Binary neural network training

I’m doing a binary neural network training (weights constrained to be either 0 or 1). My model is


In JAGS it looks like

model {
  for (i in 1:length(y)) {
    y[i] ~ dbern(p[i])
    logit(p[i]) = z[i,2] - z[i,1]
    z[i,1:2] = w %*% x[i,]
  }
  for (i_output in 1:2) {
    for (j_input in 1:25) {
      w[i_output, j_input] ~ dbern(0.5)
    }
  }
}

I started simple: a vector of 25 binary values (MNIST 5x5) is fed into a network with binary weights and binary outputs - label 0 or 1 is taken as argmax softmax of the activations W * x like so:
y_predicted = argmax{ softmax(W * x) }
When I finish with this toy example, I’ll go for a full MNIST 28x28 with a true softmax (not a logit).

I’d like to port this toy model in PyMC3. I’m struggling with matrix multiplication W * x.
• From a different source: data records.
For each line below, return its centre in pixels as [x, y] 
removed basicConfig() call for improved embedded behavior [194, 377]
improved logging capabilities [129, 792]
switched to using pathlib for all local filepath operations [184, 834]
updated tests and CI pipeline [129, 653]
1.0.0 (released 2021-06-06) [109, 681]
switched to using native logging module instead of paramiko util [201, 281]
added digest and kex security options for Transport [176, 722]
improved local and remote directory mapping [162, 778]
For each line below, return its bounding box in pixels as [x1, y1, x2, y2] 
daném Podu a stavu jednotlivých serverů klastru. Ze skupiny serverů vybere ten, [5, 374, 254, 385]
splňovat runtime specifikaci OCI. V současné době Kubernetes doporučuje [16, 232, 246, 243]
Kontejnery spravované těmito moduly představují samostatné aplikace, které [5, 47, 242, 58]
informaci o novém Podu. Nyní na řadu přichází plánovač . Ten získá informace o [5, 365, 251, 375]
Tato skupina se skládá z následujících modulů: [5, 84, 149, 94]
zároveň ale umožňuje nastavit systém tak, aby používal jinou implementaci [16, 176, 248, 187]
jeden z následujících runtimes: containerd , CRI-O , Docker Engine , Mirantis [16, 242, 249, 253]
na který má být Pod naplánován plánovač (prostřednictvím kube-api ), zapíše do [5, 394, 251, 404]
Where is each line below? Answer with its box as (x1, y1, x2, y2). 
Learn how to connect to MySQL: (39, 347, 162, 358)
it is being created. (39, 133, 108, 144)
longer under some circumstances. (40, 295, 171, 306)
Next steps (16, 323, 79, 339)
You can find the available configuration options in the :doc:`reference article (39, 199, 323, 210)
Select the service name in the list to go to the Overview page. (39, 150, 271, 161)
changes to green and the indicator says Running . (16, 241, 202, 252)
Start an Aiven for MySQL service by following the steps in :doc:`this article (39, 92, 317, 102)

How to implement such a model?
What I expect to see in PyMC3 is something like this:

data = pd.read_csv("https://www.dropbox.com/s/l7uppxi1wvfj45z/MNIST56_train.csv?dl=1")
x = data.loc[:, :25]  # MNIST 5x5 flatten
y = data.loc[:, 25]  # label 0 or 1

basic_model = pm.Model()  # am I right here?

with basic_model:
    # Priors for unknown model parameters
    w = pm.Bernoulli('w', p=0.5)
    logit_p = w %*% x
    y_obs = pm.Bernoulli('y_obs', logit_p=logit_p, observed=y)

    step = pm.Slice()  # what sampler to use??
    trace = pm.sample(1000, step=step, njobs=1, chains=3, n_init=1000)
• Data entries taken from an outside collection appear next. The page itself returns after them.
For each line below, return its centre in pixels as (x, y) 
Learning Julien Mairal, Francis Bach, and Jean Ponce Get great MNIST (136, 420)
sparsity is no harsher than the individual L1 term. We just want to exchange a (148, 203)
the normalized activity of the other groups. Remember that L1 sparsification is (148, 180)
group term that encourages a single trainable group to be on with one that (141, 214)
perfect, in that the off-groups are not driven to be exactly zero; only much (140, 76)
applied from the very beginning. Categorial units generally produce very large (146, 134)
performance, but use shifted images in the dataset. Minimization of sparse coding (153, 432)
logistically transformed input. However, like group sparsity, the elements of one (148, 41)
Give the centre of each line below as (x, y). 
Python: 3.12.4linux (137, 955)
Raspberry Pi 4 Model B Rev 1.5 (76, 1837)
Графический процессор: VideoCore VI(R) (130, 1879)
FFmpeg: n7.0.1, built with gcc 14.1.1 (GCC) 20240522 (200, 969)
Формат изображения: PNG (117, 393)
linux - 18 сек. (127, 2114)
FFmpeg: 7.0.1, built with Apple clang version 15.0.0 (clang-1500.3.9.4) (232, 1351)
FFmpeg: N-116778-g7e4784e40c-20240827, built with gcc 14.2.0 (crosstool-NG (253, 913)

You need to make sure the shape is correct here, since x has shape of (n, 25), the weight should be (25, 1), something like below should work:

import theano.tensor as tt

with basic_model:
    w = pm.Bernoulli('w', p=0.5, shape=(25, 1))
    logit_p = tt.dot(x, w)
    ...

@junpenglao
Thanks, that does the job for a binary classifier. The complete and ready-to-run source code is here.

Now I want to switch to a multi-class problem, where the output of my network is a softmax that tells the probability of belonging to the particular class among 10. How to model such a layer? Something like Multivariate Bernoulli distribution, constrained to have only one bit activate among 10… I know this is not a PyMC-related question, though.

you can extend the dimension of w so that the dot product returns a (n, k) matrix where k=10:

with basic_model:
    w = pm.Bernoulli('w', p=0.5, shape=(25, 10))
    p = tt.nnet.softmax(tt.dot(x, w))

There is a similar example here: Multinomial with Random Effects on panel data (shape issues)

Yes, Multinomial with n=1 seems to capture what I need. Yet sampling even 10 draws of 784x10 binary matrix on full 60000 MNIST digits data will take days. The idea was to take advantage of Bayesian techniques to optimize neural networks in a case when parameter space is small (constrained to be binary). This example shows that the direct approach is hopeless in terms of the training time, compared to traditional gradient-based optimizations.

Anyway, for those who are interested, the source is here.

Yeah sampling from a large binary matrix is really slow in PyMC3 - you can try instead relax the requirement and sample from a matrix with value between 0 and 1.